Evaluate base model first
- Maybe prompting is sufficient
- Identify specific gaps to address
- Establish baseline metrics
Prepare quality data
- Curate, don't just collect
- Format consistently
- Split into train/validation/test
Recommended Starting Point
For most use cases, start with:
- SFT + LoRA on a strong base model (Llama, Mistral, Qwen)
- Small, high-quality dataset (1,000-10,000 examples)
- Careful evaluation on held-out test set
- Add DPO if preference alignment needed
This gives you:
- Efficient resource usage
- Fast iteration
- Clear path to improvement
Conclusion
Fine-tuning transforms general LLMs into specialized tools. Key takeaways:
Choose your approach wisely:
- SFT for teaching new tasks
- LoRA for resource efficiency
- RLHF/DPO for preference alignment
Prioritize data quality:
- 1,000 excellent examples > 10,000 mediocre ones
- Consistency and diversity matter
- Match your training data to production use
Start simple, then iterate:
- Begin with SFT + LoRA
- Evaluate thoroughly
- Add complexity only when needed
The subsequent posts in this series will dive deep into implementation, covering environment setup, hands-on training, and advanced techniques.
References
- Hu et al. (2021). "LoRA: Low-Rank Adaptation of Large Language Models". ICLR 2022.

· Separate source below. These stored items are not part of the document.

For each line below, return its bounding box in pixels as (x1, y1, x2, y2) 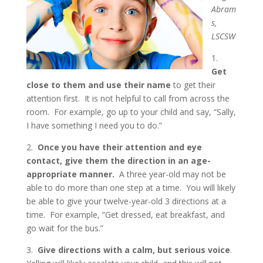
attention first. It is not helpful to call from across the (26, 93, 230, 104)
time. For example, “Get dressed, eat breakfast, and (26, 209, 225, 220)
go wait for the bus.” (26, 222, 103, 234)
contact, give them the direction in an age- (26, 155, 211, 166)
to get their (170, 79, 215, 90)
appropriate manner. (26, 168, 114, 180)
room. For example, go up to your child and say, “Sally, (26, 106, 236, 117)
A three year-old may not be (114, 168, 226, 180)
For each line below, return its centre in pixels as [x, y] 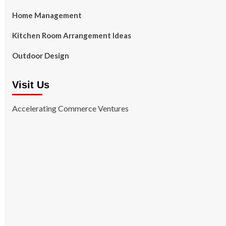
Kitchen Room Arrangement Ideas [71, 35]
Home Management [47, 15]
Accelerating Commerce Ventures [70, 108]
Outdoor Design [40, 55]
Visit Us [31, 85]
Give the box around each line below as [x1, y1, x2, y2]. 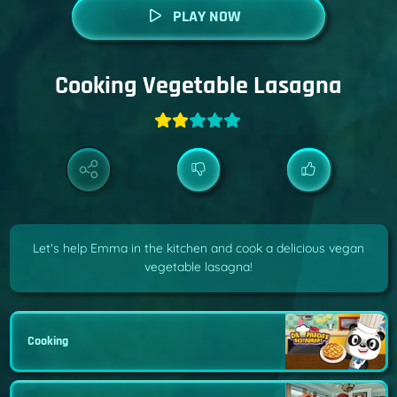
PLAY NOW [172, 6, 241, 27]
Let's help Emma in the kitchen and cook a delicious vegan [33, 240, 364, 257]
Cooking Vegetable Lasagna [55, 69, 342, 102]
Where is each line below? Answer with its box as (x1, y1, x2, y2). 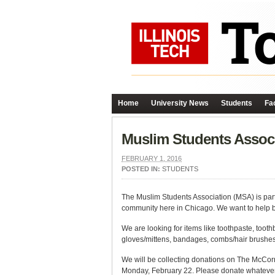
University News (151, 99, 209, 107)
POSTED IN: (122, 165, 162, 172)
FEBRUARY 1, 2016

- Ouyang et al. (2022). "Training Language Models to Follow Instructions with Human Feedback". InstructGPT/RLHF paper.
- Rafailov et al. (2023). "Direct Preference Optimization". NeurIPS 2023.
- Hugging Face PEFT Documentation - Parameter-efficient fine-tuning library.
- TRL Documentation - Transformer Reinforcement Learning library.